WORK TO BE COMPLETED: Scan the entries that follow and copy out every line containing "file".

Records drawn from a dataset

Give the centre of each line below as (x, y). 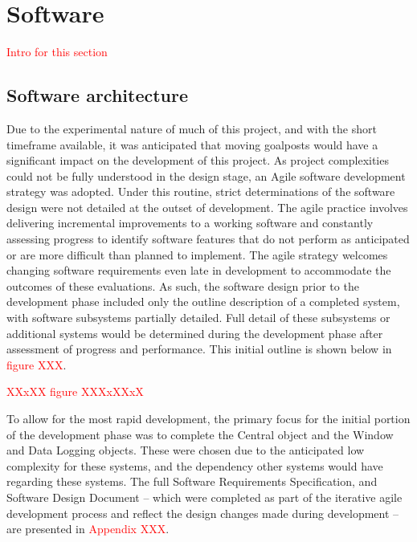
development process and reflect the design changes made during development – (203, 513)
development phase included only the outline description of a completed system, (203, 302)
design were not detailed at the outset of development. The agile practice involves (207, 207)
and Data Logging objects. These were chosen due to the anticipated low (186, 450)
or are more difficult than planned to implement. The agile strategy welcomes (197, 254)
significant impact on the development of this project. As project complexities (198, 160)
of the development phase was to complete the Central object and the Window (200, 434)
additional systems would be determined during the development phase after (195, 333)
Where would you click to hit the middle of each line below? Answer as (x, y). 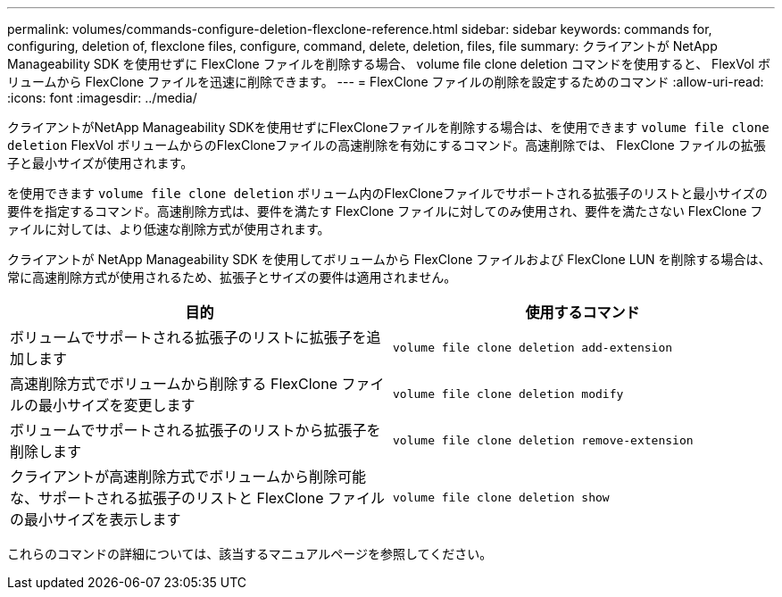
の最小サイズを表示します (96, 519)
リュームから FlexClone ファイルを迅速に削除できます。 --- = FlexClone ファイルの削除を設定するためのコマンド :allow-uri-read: (386, 82)
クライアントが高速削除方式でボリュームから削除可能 (188, 477)
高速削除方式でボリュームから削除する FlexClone (174, 384)
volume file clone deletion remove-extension (543, 440)
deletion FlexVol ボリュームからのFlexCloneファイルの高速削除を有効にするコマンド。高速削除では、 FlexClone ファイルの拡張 (387, 145)
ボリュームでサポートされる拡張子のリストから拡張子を (195, 430)
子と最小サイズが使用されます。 (100, 163)
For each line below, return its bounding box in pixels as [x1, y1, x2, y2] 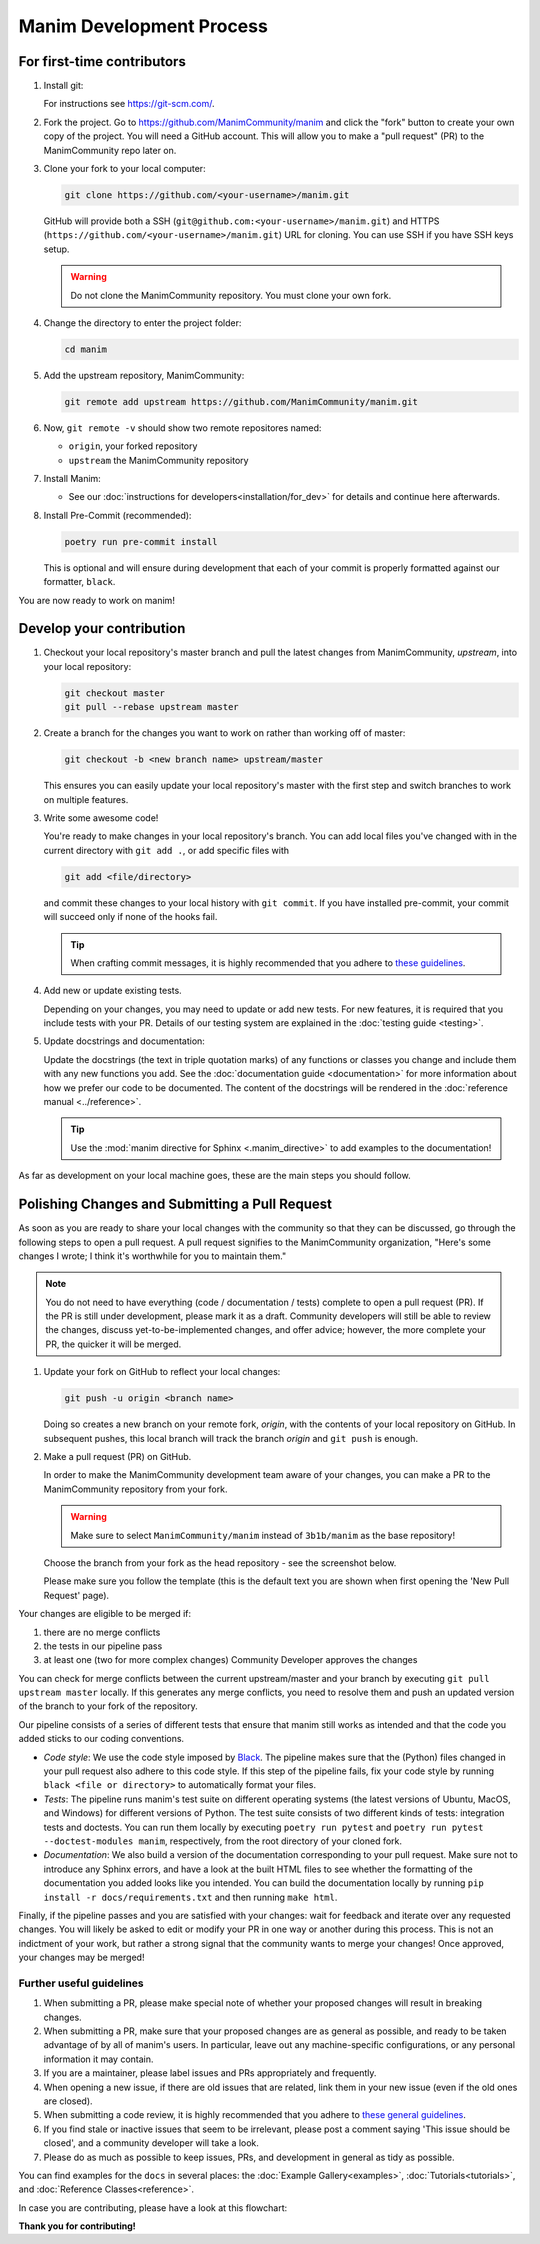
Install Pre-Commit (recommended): [43, 509, 192, 521]
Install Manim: [43, 473, 102, 485]
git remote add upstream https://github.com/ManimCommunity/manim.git [64, 396, 419, 407]
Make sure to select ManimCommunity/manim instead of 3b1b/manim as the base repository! [70, 1529, 455, 1541]
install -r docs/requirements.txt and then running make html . [43, 1891, 338, 1903]
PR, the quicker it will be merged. [45, 1338, 182, 1350]
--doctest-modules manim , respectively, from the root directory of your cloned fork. [43, 1835, 403, 1847]
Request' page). [43, 1589, 110, 1601]
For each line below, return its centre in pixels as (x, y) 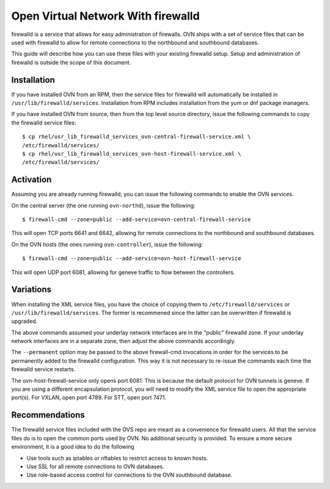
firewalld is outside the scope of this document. (71, 62)
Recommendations (48, 415)
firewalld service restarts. (43, 369)
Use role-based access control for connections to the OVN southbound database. (130, 475)
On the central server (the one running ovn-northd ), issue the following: (103, 205)
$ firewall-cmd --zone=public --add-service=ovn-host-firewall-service (132, 259)
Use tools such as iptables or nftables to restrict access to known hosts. (117, 458)
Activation (31, 180)
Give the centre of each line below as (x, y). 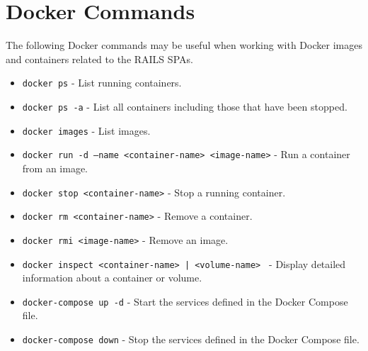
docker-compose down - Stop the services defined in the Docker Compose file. (191, 339)
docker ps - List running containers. (102, 83)
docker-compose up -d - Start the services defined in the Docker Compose (185, 301)
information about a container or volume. (112, 278)
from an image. (55, 168)
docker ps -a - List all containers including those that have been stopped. (185, 106)
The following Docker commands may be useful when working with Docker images (184, 45)
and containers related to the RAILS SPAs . (99, 58)
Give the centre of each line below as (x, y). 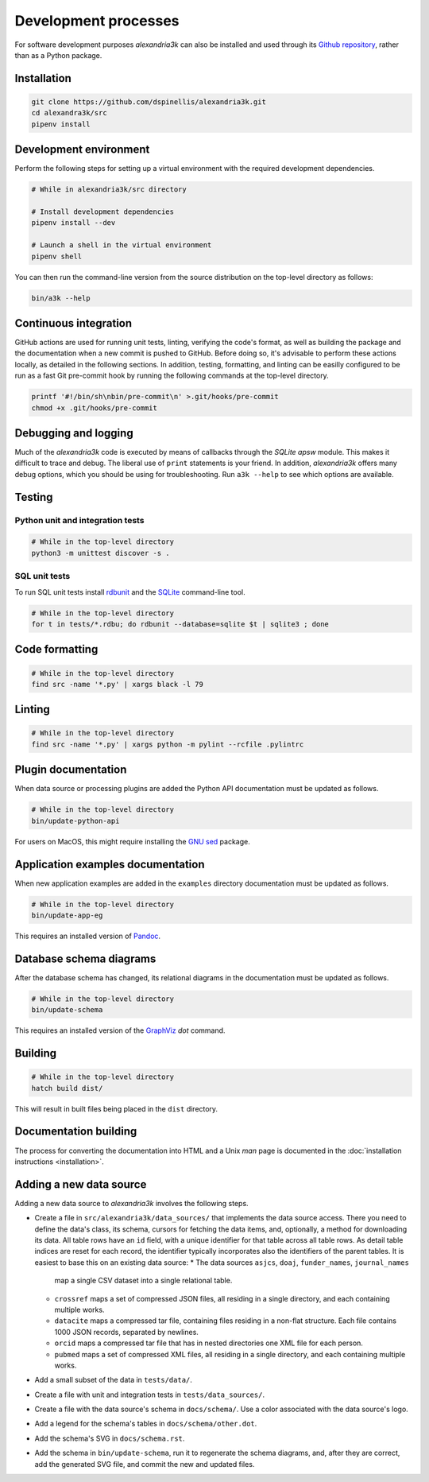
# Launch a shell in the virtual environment (122, 245)
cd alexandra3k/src (69, 113)
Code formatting (56, 649)
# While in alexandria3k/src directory (109, 190)
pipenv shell (57, 256)
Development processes (97, 21)
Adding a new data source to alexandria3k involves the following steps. (132, 1203)
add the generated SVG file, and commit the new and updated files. (145, 1464)
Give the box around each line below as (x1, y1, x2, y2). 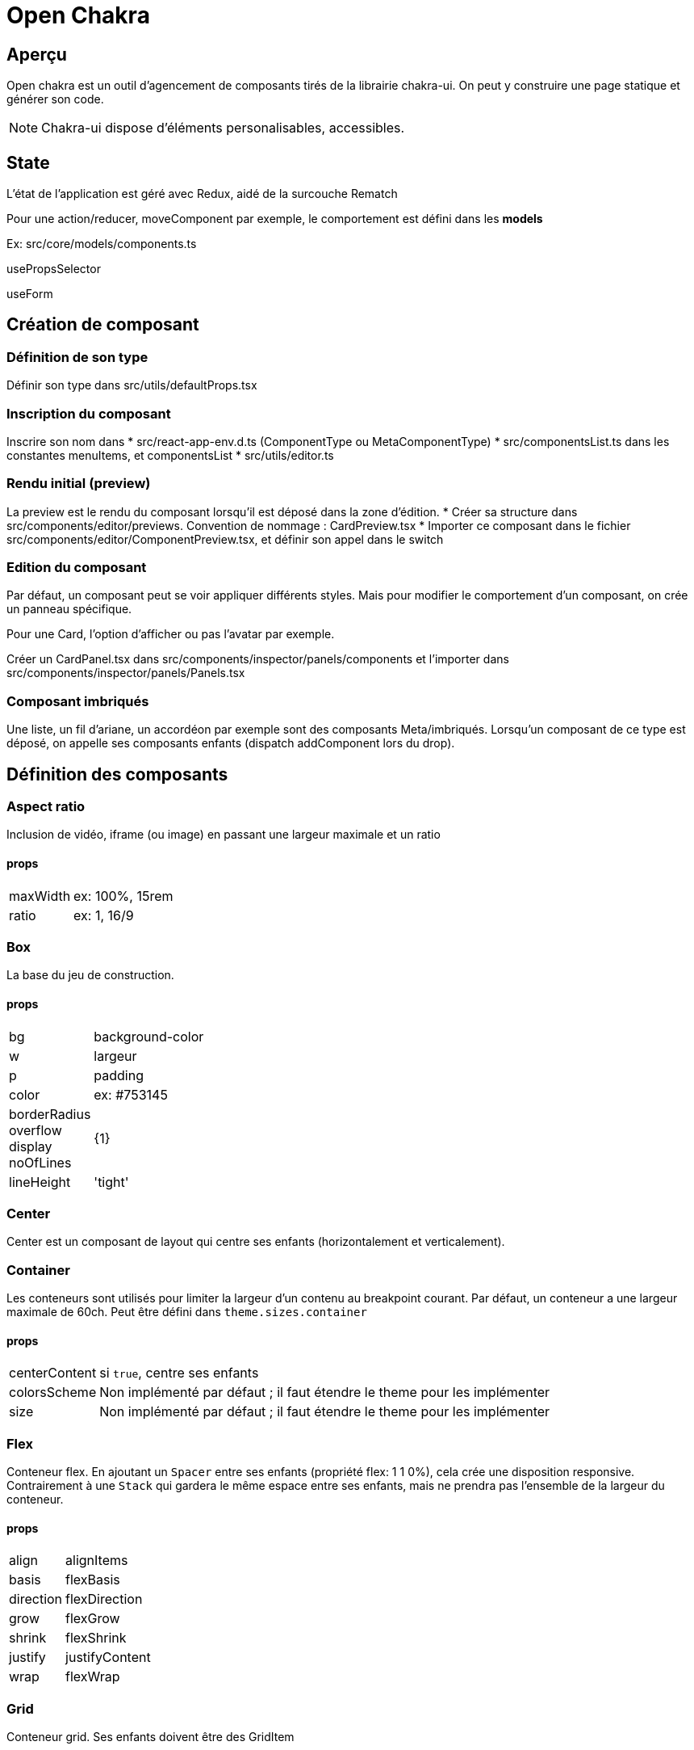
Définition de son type (6, 348, 148, 365)
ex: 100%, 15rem (73, 887, 173, 904)
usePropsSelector (6, 262, 101, 276)
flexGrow (65, 1610, 120, 1627)
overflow (9, 1121, 62, 1138)
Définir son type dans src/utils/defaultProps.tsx (6, 378, 257, 393)
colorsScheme (9, 1384, 97, 1401)
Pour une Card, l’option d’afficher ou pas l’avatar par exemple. (6, 627, 335, 642)
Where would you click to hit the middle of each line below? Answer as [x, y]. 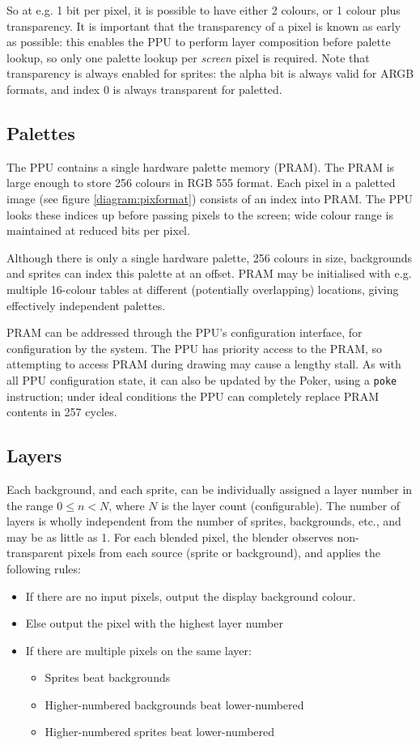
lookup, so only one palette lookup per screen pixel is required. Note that [188, 57]
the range [30, 505]
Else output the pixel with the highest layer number [154, 623]
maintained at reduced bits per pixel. [98, 230]
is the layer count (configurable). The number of [281, 505]
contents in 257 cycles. [62, 412]
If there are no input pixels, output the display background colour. [191, 596]
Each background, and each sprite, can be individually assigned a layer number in [210, 489]
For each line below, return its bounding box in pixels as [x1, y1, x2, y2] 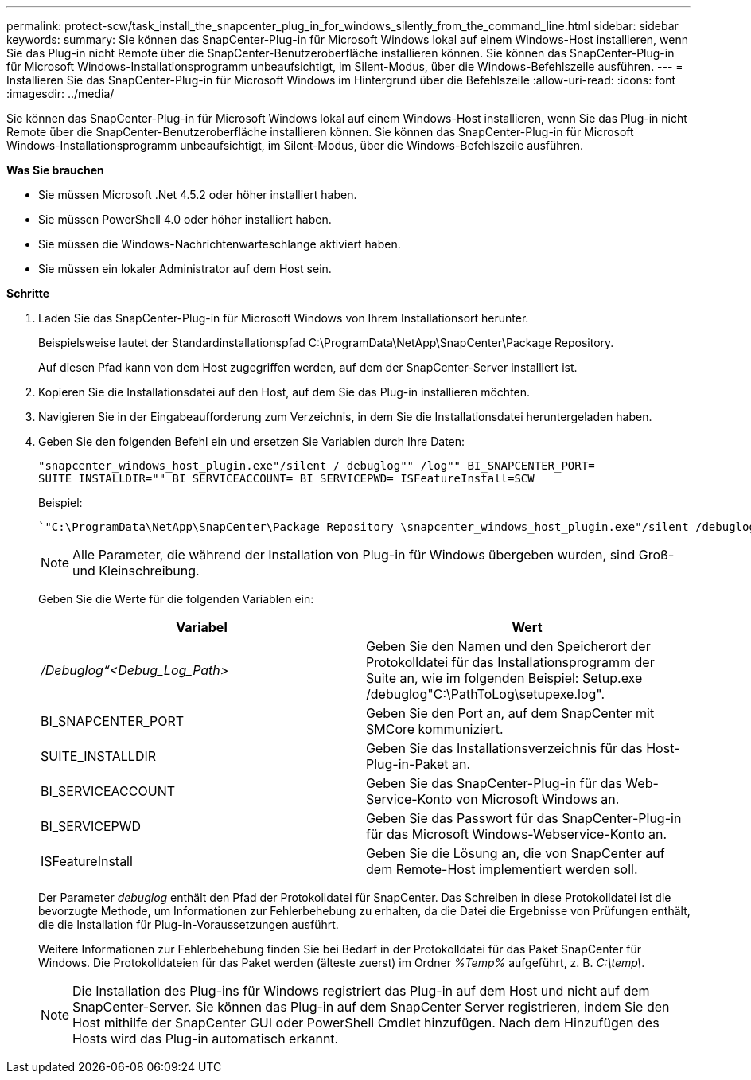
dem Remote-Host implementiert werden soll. [366, 861, 638, 877]
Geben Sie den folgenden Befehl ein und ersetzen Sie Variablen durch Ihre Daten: [38, 435, 465, 448]
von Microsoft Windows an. [455, 791, 620, 807]
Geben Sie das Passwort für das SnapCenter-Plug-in [366, 810, 682, 826]
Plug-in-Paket [366, 756, 449, 772]
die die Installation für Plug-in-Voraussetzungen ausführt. [38, 918, 339, 931]
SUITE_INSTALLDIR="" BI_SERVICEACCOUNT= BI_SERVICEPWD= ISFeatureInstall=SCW [38, 472, 535, 485]
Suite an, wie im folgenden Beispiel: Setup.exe [366, 670, 643, 686]
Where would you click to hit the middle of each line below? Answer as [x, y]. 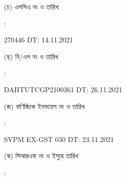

EXERCISE RESULT:
volume file clone deletion remove-extension (543, 440)
docker-compose down - Stop the services defined in the Docker Compose file. (191, 339)
add the generated SVG file, and commit the new and updated files. (145, 1464)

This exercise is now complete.